Fruits et légumes & santé mentale

La fraise : toute une histoire…

La fraise que consommaient nos ancêtres de l’Antiquité et du Moyen Âge était la petite fraise des bois. Une espèce différente de celle qui, au fil des croisements réalisés par les horticulteurs, a donné les grosses fraises que nous dégustons aujourd’hui. L’origine de ces dernières se situe en effet à des milliers de kilomètres du continent européen, en Amérique du Nord et dans une région du Chili central.

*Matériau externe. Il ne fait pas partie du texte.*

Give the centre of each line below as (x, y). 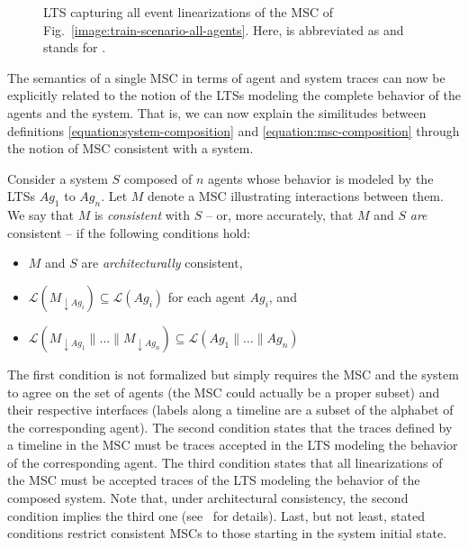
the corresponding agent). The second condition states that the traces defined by (230, 427)
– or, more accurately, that (279, 215)
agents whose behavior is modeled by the (321, 178)
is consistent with (142, 215)
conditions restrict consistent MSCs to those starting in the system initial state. (227, 533)
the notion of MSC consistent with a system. (130, 148)
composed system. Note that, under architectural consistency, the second (208, 498)
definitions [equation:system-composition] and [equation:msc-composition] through (234, 130)
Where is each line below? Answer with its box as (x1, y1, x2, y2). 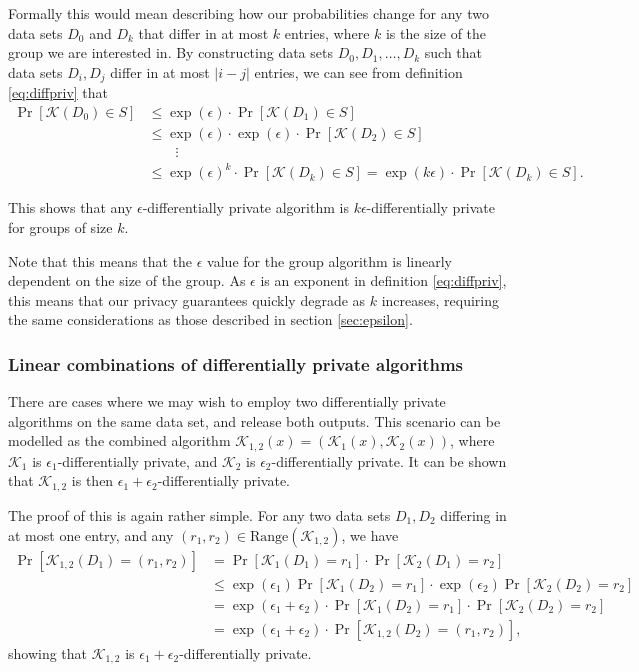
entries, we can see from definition (254, 61, 463, 82)
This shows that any (8, 197, 133, 218)
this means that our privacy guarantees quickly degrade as (8, 289, 366, 310)
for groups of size (8, 217, 113, 238)
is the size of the (385, 22, 487, 43)
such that (424, 42, 483, 63)
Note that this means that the (8, 250, 193, 271)
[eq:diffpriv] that (8, 82, 109, 103)
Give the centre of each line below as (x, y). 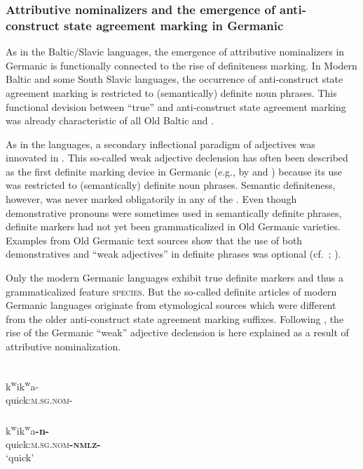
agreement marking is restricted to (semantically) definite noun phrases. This (171, 92)
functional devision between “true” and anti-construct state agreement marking (176, 106)
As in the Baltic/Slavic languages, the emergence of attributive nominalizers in (175, 52)
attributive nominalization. (63, 346)
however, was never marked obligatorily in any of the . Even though (151, 199)
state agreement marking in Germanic (174, 25)
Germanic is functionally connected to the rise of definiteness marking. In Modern (181, 65)
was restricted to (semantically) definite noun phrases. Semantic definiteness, (171, 185)
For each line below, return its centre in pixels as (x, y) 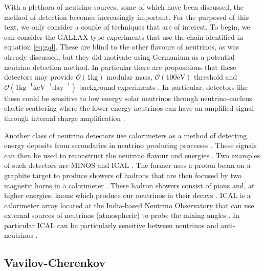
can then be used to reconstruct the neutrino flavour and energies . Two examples (132, 155)
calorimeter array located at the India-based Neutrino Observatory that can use (129, 205)
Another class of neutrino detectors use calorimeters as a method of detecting (126, 135)
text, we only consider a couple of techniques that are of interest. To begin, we (127, 27)
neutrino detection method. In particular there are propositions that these (120, 67)
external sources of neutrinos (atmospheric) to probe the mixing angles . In (122, 215)
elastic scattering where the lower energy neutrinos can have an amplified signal (129, 108)
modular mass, (129, 77)
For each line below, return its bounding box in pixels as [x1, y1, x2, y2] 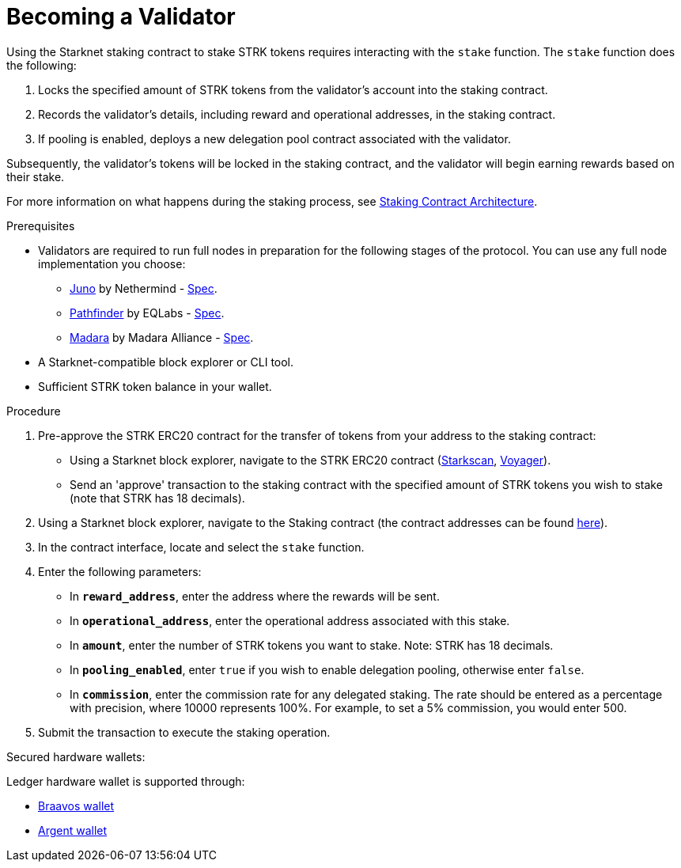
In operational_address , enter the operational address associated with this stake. [70, 613, 510, 627]
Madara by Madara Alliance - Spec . [70, 330, 254, 344]
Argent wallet [38, 823, 108, 837]
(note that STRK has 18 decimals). [70, 491, 245, 505]
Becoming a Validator [6, 3, 236, 30]
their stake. [6, 169, 65, 184]
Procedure [6, 404, 61, 418]
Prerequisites [6, 218, 75, 233]

Au Moyen Âge, la fraise était dédaignée par les nobles

Si la fraise est aujourd’hui un des fruits les plus appréciés par les consommateurs français, cela n’a pas toujours été le cas… Ainsi, du début à la fin du Moyen Âge, les nobles ne tiennent pas ce fruit en grande estime. A leurs yeux, la fraise présente le grave défaut de croître au ras du sol*. Or, dans la vision du monde de l’époque, la terre est, parmi les quatre éléments constitutifs de l’univers (le feu, l’air, l’eau et la terre) celui qui est perçu comme le moins noble. Les végétaux qui poussent sous la terre ou à sa surface pâtissent de cette image négative. C’est pourquoi les fraises (de même que les melons et l’ensemble des légumes) sont considérées comme des aliments non « adaptés » aux membres de la noblesse. Cette perception symbolique est confirmée par la diététique médiévale : les médecins déconseillent les fraises à leurs riches patients. Etant de rang social élevé, ces derniers doivent se nourrir d’aliments… « élevés » tels que les fruits poussant en hauteur, les grains de céréales ou encore les grands oiseaux.

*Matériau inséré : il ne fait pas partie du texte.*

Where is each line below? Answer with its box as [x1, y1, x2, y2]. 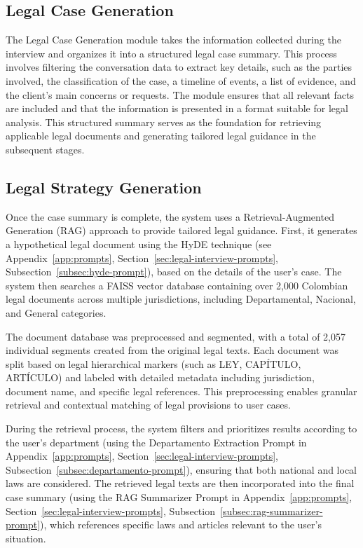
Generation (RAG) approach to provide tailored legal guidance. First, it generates [6, 223, 357, 238]
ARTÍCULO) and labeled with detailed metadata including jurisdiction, [6, 370, 315, 385]
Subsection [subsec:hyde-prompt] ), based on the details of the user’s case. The [6, 264, 342, 279]
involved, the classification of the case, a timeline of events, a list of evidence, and [6, 73, 356, 88]
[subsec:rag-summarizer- [220, 503, 323, 518]
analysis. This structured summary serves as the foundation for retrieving [6, 114, 322, 129]
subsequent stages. [6, 142, 85, 156]
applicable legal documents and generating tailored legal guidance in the [6, 128, 316, 143]
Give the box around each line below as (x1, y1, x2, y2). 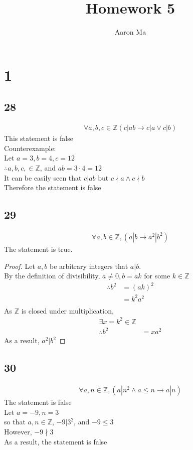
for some (144, 270, 170, 281)
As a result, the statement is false (4, 436, 107, 446)
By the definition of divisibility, (4, 270, 100, 281)
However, (4, 426, 32, 437)
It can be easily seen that (4, 172, 82, 183)
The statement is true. (4, 243, 73, 254)
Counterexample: (4, 142, 56, 153)
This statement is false (4, 133, 73, 143)
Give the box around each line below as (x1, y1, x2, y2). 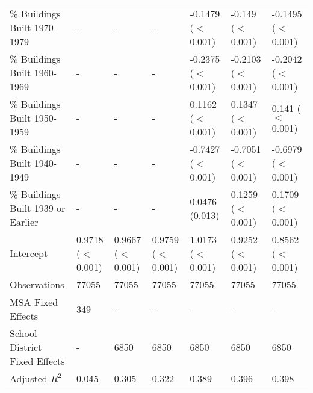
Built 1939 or (10, 201, 66, 215)
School (10, 326, 37, 340)
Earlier (10, 215, 39, 229)
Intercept (10, 246, 48, 260)
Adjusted (10, 371, 48, 385)
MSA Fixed (10, 295, 58, 309)
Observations (10, 277, 64, 291)
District (10, 340, 42, 354)
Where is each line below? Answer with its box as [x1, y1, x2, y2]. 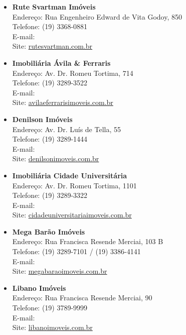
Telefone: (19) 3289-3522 [12, 77, 88, 88]
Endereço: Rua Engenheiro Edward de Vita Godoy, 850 [12, 11, 182, 22]
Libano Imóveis [12, 282, 66, 293]
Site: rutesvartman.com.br [12, 41, 93, 51]
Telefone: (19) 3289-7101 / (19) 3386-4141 [12, 246, 141, 257]
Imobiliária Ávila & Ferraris [12, 57, 111, 68]
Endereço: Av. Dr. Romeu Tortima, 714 [12, 67, 133, 78]
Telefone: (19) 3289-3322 [12, 190, 88, 200]
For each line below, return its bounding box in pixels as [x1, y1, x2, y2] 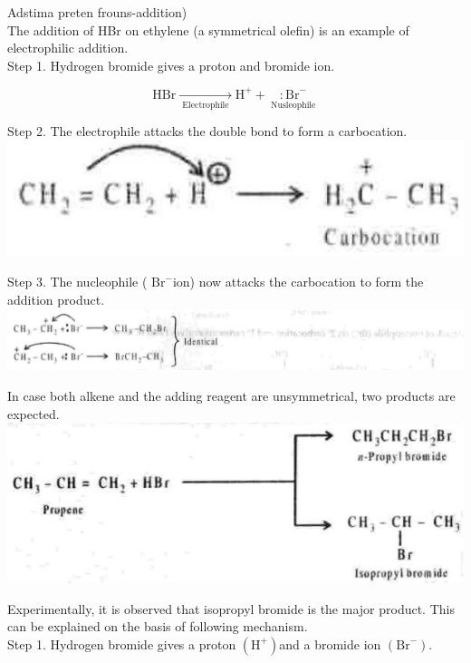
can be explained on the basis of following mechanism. [7, 617, 308, 636]
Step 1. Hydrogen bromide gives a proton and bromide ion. [7, 55, 335, 74]
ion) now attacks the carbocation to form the [172, 272, 424, 291]
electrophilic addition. [7, 38, 129, 57]
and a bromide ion [279, 634, 381, 653]
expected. [7, 404, 60, 423]
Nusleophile [271, 100, 316, 110]
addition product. [7, 289, 105, 308]
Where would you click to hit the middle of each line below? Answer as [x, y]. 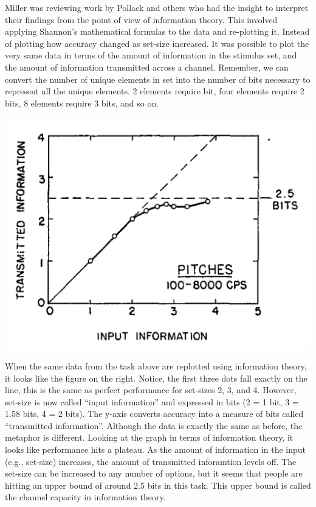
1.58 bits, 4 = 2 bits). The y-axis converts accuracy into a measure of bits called [154, 414]
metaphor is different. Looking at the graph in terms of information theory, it [149, 437]
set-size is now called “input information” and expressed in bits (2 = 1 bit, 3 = [152, 401]
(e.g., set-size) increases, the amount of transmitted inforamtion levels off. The [151, 461]
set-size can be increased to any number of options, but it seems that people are [154, 473]
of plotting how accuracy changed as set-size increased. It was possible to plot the [157, 43]
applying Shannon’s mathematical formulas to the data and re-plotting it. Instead [157, 31]
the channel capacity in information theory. [85, 497]

La culture de la fraise des bois, dans les jardins, ne commence vraiment qu’aux alentours du XV° siècle. Les mentalités évoluant, ce fruit voit peu à peu son statut s’améliorer (comme celui des légumes d’ailleurs). Fascinés par l’Italie de la Renaissance, les nobles français veulent en effet imiter leurs voisins de la Péninsule dans tous les domaines, y compris dans l’alimentation. Or, les Italiens mangent beaucoup de légumes et raffolent des fruits, y compris des fraises. Du coup, ces dernières deviennent très prisées par les élites sociales du royaume de France : aux fraises on attribue le statut d’aliment particulièrement raffiné, ainsi que des vertus aphrodisiaques.

Les premiers fraisiers furent probablement introduits en France à la fin du XVI° siècle, par le navigateur Jacques Cartier puis par d’autres explorateurs. Les botanistes leur donnèrent le nom de fraisiers de Virginie.

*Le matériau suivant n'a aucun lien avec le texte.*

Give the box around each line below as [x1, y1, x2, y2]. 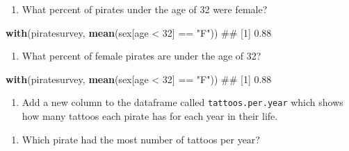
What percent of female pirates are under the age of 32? [22, 48, 261, 63]
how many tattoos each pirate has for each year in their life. [22, 109, 278, 123]
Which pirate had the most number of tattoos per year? [22, 132, 260, 146]
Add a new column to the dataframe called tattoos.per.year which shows [22, 95, 343, 109]
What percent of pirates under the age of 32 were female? [22, 2, 268, 16]
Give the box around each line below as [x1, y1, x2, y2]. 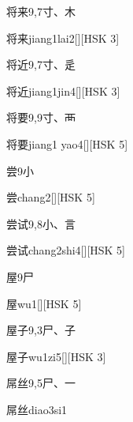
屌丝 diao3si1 [6, 401, 68, 417]
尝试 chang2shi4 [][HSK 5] [6, 242, 125, 258]
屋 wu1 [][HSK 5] [6, 295, 82, 311]
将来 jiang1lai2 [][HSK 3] [6, 29, 120, 46]
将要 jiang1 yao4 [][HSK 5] [6, 135, 128, 152]
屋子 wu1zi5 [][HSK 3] [6, 348, 106, 364]
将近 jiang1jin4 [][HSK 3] [6, 82, 120, 99]
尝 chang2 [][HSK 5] [6, 189, 95, 205]
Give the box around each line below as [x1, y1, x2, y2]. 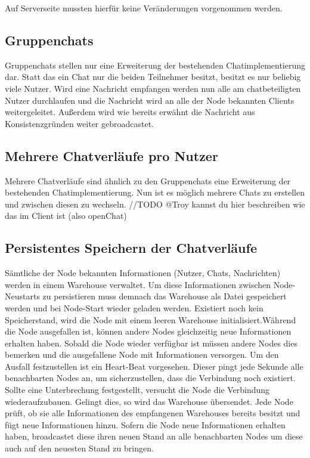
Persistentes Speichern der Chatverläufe [5, 239, 257, 257]
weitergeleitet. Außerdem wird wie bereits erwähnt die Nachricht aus [5, 106, 255, 118]
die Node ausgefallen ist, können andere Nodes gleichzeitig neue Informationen [5, 325, 292, 338]
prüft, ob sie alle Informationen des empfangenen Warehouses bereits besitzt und [5, 407, 300, 419]
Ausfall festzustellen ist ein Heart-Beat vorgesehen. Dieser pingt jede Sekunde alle [5, 360, 303, 372]
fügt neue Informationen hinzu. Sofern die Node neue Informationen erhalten [5, 418, 286, 431]
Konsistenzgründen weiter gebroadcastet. [5, 117, 154, 129]
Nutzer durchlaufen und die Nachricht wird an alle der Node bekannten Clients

Au siècle suivant, la culture de la fraise s’étend, cette expansion bénéficiant du goût immodéré de Louis XIV pour les fruits (et les légumes). Le Roi-Soleil aimant beaucoup les fraises, Jean-Baptise de la Quintinie, le créateur du célèbre « potager du roi » à Versailles, leur consacre une surface importante. Passé maître dans l’art d’allonger la période de récolte de ses productions, le jardinier en chef parvient à produire des fraises dès la fin mars, pour le plus grand plaisir de son souverain. Mais dans les dernières années de sa longue existence, le roi, très malade, ne peut plus se régaler de ces fraises tant aimées : pour une raison demeurée inconnue, son médecin décide de lui en interdire la consommation.

La grosse fraise chilienne débarque en France

Quelques mois avant la mort du Roi-Soleil (en 1714), un officier du Génie maritime rapporte du Chili cinq plants de fraisier dont la grosseur des fruits a retenu son attention. Le navigateur porte un patronyme prédestiné : il se nomme Amédée-François… Frézier ! Revenu en France, il remet un de ces plants à Antoine de Jussieu, le célèbre botaniste responsable du Jardin Royal à Paris. D’autres plants aboutissent au jardin botanique de Brest où ils trouvent des conditions idéales à leur croissance : le climat océanique de la pointe de la Bretagne est très proche de celui de la région chilienne d’où sont originaires les fraisiers rapportés. Des croisements sont alors opérés avec des espèces locales et donnent naissance à des hybrides qui sont les ancêtres de nos variétés actuelles. Ces nouvelles espèces vont trouver un terroir et un savoir-faire appropriés à quelques kilomètres de Brest, dans la petite ville de Plougastel… où existe déjà une production de fraises des bois. La culture de la nouvelle arrivante fera la renommée et la prospérité des locaux : au début du XX° siècle, Plougastel produit une fraise française sur quatre ! Par la suite, d’autres villes et régions – comme Carpentras en Provence ou le département du Lot-et-Garonne – se spécialisent eux aussi dans la culture de la fraise.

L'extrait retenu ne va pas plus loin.